(Work item) Report each line from the records where the string "nonparametric" turns up.

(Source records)
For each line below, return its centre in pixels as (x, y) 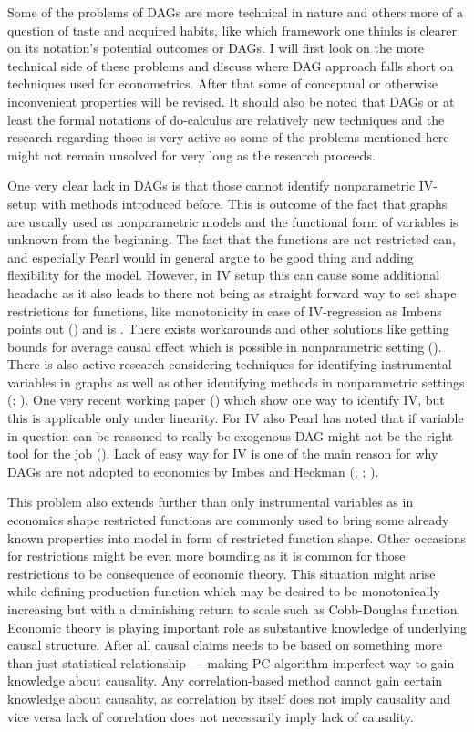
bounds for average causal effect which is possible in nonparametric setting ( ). (225, 346)
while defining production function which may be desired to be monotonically (224, 591)
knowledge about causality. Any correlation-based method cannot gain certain (225, 680)
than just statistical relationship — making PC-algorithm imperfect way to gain (231, 662)
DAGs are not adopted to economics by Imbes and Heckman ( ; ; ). (193, 471)
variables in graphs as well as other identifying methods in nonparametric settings (236, 381)
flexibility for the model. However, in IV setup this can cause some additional (224, 275)
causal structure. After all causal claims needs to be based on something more (225, 645)

(Solution to the problem)
bounds for average causal effect which is possible in nonparametric setting ( ). (225, 346)
variables in graphs as well as other identifying methods in nonparametric settings (236, 381)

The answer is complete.